- _BRIEF_
Locate the line that contains "Thomas van Groningen heeft" in the entries below, then repeat it and every following line through the line that contains "Wilfred Genee had", exactly, and no others.

= Beginning of Section =

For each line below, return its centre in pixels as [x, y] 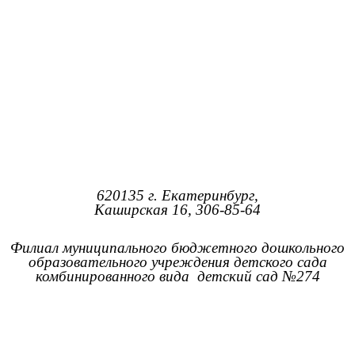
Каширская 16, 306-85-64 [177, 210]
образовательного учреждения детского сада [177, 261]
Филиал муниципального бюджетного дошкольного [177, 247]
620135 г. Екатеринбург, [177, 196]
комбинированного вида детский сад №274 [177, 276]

= End of Section =
= Beginning of Section =

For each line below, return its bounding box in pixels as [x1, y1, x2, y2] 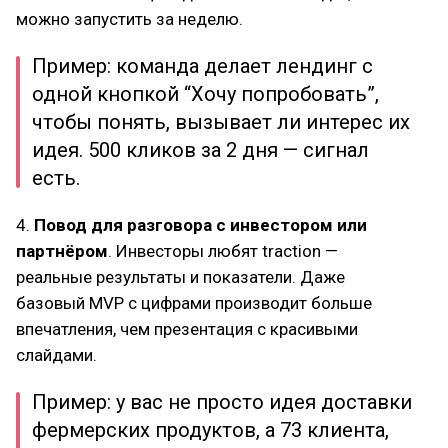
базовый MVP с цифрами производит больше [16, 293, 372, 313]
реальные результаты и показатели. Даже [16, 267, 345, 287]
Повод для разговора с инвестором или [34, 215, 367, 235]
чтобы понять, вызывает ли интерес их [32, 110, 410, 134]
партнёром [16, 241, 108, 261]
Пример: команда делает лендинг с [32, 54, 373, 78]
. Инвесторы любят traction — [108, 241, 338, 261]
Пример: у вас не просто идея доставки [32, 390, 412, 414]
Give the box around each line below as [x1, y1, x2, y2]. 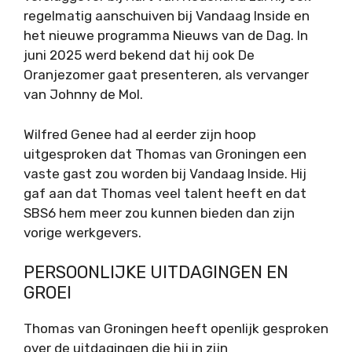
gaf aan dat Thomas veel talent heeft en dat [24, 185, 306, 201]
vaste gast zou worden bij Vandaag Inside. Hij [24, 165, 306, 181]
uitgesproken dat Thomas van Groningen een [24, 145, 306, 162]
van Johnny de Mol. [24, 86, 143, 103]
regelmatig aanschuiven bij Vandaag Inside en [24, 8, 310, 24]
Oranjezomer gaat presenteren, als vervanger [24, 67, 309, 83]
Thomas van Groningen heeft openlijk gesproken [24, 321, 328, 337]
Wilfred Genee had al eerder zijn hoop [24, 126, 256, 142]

= End of Section =

- _EXPECTED ANSWER_
Thomas van Groningen heeft openlijk gesproken [24, 321, 328, 337]
Wilfred Genee had al eerder zijn hoop [24, 126, 256, 142]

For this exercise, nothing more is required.